FIELD OF THE INVENTION
This invention relates to metal fusion welding processes utilizing radiant energy for applying heat to a metal joint with the use of a filler wire or consumable electrode to provide additional metal for forming a weld bead and joint.
BACKGROUND AND SUMMARY OF THE INVENTION
The applicant is the developer of numerous innovations in the area of welding technologies including; gas metal arc welding (GMAW), also known as metal inert gas (MIG) welding, metal active gas (MAG) welding, shielded metal arc welding (SMAW), gas tungsten arc welding (GTAW), flux cored arc welding (FCAW), submerged arc welding (SAW), electroslag welding (ESW), electric resistance welding (ERW), and other types and variations of such welding technologies. Among other areas of innovation, the applicants have discovered numerous improvements in the design, transport and equipment for consumable electrodes in the form of a filler or weld wire used in many of these processes. In prior art systems, filler or weld wire is fed through a welding torch to the weld arc area. The wire typically used has a round cross-sectional shape. Applicants have discovered numerous advantages in the use of a non-round cross-section filler or weld wires such as those having an essentially elliptical cross-sectional profile or other shapes for MIG welding and similar processes. Among other benefits, such weld wire configurations provide better electrical contact with the torch tip thereby conducting electric current to the workpiece through the weld wire with less resistance. Such advantages are described and claimed by U.S. Pat. Nos. 8,878,098; and 9,440,304, and as described in the patent application published as US 2015/048056. These prior disclosures have primarily dealt with applications for such wire for MIG and related types of welding processes in which electric current flowing through the wire provides the thermal energy for the fusion welding process.

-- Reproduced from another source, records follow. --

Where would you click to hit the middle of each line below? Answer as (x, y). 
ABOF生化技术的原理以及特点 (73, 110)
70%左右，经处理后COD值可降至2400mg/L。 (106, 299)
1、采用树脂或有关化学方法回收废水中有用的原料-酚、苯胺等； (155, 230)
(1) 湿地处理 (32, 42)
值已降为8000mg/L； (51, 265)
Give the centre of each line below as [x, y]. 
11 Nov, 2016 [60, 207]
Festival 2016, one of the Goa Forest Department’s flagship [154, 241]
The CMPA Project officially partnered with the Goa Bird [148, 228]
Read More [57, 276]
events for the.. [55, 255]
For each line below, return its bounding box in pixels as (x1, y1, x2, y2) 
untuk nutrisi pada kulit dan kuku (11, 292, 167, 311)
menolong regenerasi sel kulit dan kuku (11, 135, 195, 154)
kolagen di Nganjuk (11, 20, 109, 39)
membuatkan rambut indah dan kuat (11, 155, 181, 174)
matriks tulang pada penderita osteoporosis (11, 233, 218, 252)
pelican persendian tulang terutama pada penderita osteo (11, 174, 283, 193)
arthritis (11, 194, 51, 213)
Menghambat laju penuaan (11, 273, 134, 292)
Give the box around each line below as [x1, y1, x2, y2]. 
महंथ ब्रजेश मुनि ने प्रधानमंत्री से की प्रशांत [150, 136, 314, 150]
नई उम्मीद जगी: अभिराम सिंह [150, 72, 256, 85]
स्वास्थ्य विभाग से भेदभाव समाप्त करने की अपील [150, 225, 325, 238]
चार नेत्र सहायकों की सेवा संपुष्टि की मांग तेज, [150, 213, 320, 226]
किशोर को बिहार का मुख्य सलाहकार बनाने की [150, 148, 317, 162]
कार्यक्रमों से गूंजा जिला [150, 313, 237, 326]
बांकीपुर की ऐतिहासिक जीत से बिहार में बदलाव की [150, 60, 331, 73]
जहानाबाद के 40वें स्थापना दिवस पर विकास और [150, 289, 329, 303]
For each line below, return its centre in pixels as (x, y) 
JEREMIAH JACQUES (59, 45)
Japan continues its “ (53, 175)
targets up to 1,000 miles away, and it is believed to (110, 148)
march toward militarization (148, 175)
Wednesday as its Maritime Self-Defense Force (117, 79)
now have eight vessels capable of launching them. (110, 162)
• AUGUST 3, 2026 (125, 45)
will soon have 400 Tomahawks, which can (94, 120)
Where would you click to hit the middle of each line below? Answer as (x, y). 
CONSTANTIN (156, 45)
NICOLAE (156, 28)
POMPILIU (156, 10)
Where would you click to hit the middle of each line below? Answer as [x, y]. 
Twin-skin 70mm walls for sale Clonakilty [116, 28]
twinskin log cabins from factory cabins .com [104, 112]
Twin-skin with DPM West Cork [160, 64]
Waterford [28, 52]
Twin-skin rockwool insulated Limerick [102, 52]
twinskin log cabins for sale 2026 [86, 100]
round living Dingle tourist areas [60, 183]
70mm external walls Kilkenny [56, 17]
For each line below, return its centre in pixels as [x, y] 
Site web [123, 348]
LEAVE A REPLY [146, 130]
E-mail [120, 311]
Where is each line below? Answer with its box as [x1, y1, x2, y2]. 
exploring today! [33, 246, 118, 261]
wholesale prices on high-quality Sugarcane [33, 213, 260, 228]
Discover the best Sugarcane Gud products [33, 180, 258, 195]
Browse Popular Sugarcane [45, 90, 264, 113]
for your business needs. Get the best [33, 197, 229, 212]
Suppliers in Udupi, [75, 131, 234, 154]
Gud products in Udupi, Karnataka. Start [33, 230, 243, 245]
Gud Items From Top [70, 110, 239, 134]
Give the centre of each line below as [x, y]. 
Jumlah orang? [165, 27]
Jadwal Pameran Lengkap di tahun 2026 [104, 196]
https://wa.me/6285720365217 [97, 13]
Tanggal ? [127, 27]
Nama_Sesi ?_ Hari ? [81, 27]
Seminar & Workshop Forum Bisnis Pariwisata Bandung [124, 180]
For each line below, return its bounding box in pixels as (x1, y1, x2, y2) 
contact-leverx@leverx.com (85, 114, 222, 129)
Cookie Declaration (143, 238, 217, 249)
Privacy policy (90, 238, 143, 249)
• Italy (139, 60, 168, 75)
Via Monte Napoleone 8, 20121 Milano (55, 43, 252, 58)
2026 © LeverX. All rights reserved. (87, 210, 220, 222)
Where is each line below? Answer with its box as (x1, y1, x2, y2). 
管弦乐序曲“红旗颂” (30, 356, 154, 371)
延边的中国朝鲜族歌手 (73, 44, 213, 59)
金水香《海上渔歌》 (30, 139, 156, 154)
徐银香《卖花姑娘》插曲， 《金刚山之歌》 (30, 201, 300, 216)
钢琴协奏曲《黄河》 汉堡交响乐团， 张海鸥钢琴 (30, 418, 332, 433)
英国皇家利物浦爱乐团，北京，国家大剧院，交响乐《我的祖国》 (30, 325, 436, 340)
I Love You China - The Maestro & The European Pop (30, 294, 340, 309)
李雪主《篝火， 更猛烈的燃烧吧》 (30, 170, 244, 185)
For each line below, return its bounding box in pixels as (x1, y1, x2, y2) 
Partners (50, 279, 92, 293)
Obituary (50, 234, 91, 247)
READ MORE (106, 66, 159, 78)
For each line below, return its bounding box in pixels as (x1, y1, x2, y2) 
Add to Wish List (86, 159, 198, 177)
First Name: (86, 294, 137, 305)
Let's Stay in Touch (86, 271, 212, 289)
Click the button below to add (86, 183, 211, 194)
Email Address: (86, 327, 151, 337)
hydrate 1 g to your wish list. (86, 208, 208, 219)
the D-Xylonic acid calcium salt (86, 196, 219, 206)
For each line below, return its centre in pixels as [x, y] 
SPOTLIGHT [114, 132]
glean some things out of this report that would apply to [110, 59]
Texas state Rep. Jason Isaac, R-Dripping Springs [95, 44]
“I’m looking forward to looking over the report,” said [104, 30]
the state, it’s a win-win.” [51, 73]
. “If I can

Numerous systems for welding technologies exist beyond electric arc welding as generally described above. Another field of welding technologies relates to gas welding systems which use a gas as the heat source for melting parent material or additional metal to a weld joint. Another class of welding technologies uses radiant energy such as an electron beam or a high-energy laser beam which act on metal workpieces and/or filler materials to form the fusion weld. In one example of such systems, a laser beam is directed onto the workpiece and at least a portion of the beam cross-section intersects a filler or weld wire which is fed into the weld bead area to provide additional metal for the joint. In traditional laser welding with filler wire processes, filler wire with a round cross-sectional shape is used. Applicants have discovered numerous significant advantages in the application of non-round wires for laser welding processes including those using a radiant energy heat source. For laser welding processes, examples of these improvements relate to the enhanced absorption of laser energy enabled through the orientation of the non-round cross-section wire relative to the beam axis of the laser heat source, as well as exploiting mechanical properties of non-round wire which tend to enable it to be fed in a more precise manner to the weld bead area. The benefits of such non-round wire in radiant energy type welding systems may also be used in a variety of different related welding processes including those that integrate laser or other radiant heat sources with other welding techniques such as MIG welding processes and hybrid MIG/plasma/laser processes.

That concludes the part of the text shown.